Without adequate repair options, the shuttle disintegrated on reentry February 1 as the hole in the wing allowed the extra-hot gases of reentry to cause sensors to fail before heating and causing the internal left wing structure to fail, and the shuttle broke apart as the thrusters automatically tried to compensate for the imbalance. Another case of not properly accounting for and managing that risk.

Legacy
Because of poor risk management, NASA has lost 14 astronauts and two spacecraft in flight, plus the three astronauts and the CM from Apollo 1. (And came very close to losing Apollo 13.) When it comes to crew safety, failure is NOT an option with a tough and competent staff, the two words Kranz demanded all his flight controllers write on their blackboards and principles they would live by until JFK's goal was accomplished.
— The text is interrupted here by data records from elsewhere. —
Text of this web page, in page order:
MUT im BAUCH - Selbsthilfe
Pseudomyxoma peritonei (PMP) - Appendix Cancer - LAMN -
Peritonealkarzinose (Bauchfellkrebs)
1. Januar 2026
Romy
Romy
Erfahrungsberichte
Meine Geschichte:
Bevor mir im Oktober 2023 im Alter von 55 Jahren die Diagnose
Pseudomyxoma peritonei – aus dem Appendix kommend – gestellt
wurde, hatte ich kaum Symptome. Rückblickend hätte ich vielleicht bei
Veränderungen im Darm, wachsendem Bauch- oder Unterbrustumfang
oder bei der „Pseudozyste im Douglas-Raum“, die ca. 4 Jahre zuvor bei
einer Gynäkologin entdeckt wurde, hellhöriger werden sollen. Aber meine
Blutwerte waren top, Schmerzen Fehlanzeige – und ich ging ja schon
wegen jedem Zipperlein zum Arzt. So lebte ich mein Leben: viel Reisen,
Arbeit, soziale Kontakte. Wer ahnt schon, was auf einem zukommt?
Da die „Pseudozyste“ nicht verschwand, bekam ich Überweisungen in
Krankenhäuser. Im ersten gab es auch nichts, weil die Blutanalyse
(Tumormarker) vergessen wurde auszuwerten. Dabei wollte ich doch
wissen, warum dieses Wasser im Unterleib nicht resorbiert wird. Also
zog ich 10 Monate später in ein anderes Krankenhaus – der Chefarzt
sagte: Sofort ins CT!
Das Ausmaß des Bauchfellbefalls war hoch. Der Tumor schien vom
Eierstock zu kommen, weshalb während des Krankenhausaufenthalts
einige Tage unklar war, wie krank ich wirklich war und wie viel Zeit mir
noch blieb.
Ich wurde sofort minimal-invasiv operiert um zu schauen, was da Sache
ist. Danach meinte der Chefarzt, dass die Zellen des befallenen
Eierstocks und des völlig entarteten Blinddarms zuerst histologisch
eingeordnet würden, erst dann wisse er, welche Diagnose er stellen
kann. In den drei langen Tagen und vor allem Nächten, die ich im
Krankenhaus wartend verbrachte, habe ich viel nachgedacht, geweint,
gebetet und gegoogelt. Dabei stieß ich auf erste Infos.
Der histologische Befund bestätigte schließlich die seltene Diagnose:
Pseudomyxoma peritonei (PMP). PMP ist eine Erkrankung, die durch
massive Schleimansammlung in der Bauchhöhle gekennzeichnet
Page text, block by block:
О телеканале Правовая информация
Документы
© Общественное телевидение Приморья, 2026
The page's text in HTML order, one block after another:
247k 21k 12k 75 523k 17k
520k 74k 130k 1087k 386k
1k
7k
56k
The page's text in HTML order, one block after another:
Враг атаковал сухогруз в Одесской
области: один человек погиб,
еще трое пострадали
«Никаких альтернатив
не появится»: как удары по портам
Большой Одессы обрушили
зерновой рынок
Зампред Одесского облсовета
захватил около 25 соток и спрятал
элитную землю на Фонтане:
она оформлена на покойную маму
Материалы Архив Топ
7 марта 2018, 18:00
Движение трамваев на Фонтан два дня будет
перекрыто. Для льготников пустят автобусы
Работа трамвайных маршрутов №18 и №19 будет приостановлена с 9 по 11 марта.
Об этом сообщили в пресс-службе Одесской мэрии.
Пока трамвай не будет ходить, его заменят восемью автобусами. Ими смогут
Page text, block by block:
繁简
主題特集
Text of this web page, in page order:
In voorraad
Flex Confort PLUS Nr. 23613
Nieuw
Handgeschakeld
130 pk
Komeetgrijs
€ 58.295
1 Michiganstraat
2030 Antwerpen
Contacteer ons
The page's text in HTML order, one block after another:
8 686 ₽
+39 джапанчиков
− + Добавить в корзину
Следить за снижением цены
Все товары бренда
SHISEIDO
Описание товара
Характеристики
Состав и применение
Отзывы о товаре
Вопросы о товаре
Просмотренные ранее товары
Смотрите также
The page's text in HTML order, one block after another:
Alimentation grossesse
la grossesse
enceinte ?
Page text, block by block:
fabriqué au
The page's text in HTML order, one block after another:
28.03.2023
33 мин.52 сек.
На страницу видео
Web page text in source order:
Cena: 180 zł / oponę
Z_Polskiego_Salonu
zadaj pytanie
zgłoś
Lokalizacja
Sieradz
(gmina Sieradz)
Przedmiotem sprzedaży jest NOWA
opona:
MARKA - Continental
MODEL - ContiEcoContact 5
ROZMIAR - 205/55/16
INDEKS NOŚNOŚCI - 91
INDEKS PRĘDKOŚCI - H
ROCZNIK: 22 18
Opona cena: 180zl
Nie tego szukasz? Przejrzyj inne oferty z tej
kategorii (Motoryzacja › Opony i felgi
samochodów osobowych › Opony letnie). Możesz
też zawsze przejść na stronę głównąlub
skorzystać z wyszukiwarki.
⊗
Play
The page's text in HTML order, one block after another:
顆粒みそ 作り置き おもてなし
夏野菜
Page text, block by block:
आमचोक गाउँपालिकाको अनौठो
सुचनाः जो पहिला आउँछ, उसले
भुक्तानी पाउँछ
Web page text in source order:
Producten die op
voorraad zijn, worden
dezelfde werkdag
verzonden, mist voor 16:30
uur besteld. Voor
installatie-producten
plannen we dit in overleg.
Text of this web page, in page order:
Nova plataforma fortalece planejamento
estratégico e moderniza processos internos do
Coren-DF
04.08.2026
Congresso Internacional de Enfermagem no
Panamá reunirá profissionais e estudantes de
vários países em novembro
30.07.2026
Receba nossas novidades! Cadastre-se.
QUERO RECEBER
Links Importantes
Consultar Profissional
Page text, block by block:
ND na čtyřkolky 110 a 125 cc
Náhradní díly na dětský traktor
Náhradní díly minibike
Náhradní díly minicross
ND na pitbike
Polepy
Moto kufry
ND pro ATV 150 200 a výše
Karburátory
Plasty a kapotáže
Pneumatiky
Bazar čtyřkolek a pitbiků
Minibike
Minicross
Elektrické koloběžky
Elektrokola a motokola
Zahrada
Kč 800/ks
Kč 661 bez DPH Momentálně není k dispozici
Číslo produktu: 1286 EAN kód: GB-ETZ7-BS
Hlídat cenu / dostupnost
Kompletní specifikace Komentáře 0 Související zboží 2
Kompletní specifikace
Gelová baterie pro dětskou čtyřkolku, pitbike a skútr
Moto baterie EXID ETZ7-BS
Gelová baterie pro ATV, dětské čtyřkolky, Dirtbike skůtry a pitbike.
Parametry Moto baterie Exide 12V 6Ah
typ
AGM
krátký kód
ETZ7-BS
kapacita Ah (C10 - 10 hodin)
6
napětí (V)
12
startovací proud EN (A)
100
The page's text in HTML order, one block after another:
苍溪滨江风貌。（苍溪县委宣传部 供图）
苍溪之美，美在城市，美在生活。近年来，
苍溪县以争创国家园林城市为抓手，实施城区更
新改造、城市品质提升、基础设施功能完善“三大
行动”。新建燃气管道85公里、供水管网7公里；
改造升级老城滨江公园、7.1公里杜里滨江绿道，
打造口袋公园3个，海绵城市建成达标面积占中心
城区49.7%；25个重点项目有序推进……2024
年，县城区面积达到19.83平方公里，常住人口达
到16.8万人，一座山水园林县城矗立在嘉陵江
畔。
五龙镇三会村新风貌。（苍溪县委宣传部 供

And we still need to learn/remember that flying into space will always be risky. Always. SpaceX and Boeing (who bought NAA/Rockwell) need to keep that in mind as they bring the first private American crew capsules online, and NASA must keep that in mind for the Orion MPCV and Constellation program, assuming President Trump revives it as a first step towards longer range exploration of space.

The KSC Tribute Exhibit
As part of the commemoration, NASA's Kennedy Space Center has added a new exhibit about Apollo 1 and its crew. It is called "Ad Astra Per Aspera -- A Rough Road Leads to the Stars", a phrase from one of the commerative plaques attached to pad 34. In addition to personal momentos of the crew, NASA has finally allowed one part of the Apollo 1 spacecraft to be publicly displayed: the charred CM hatch. Alongside the three layers of the hatch is also displayed the easy-open hatch NAA/Rockwell designed to replace it, a design that flew on every CM built over the next eight years.

hotfun_1966 57M
3677 posts
1/27/2017 7:31 pm

Remembering Apollo 1's brave crew.


hotfun_1966 57M
3677 posts
1/28/2017 12:53 am

    Quoting  :

You are welcome, Annette! Thanks for your comment.


pocogato12 71F  
37235 posts
1/29/2017 5:19 am

Thank you for this enlightening and very interesting post!!!

(Virtual Symposium Group) use Virtual Symposium Group


hotfun_1966 57M
3677 posts
1/29/2017 5:14 pm

    Quoting pocogato12:
    Thank you for this enlightening and very interesting post!!!
You are welcome! I'm glad you enjoyed it.


hotfun_1966 57M
3677 posts
2/1/2017 3:57 am

Remembering the Columbia crew today on the 14th anniversary of its accident.


hotfun_1966 57M
3677 posts
2/2/2017 1:55 am

    Quoting  :

Indeed.

Gus Grissom himself said it best:

"If we die, we want people to accept it. We are in a risky business, and we hope that if anything happens to us it will not delay the program. The conquest of space is worth the risk of life."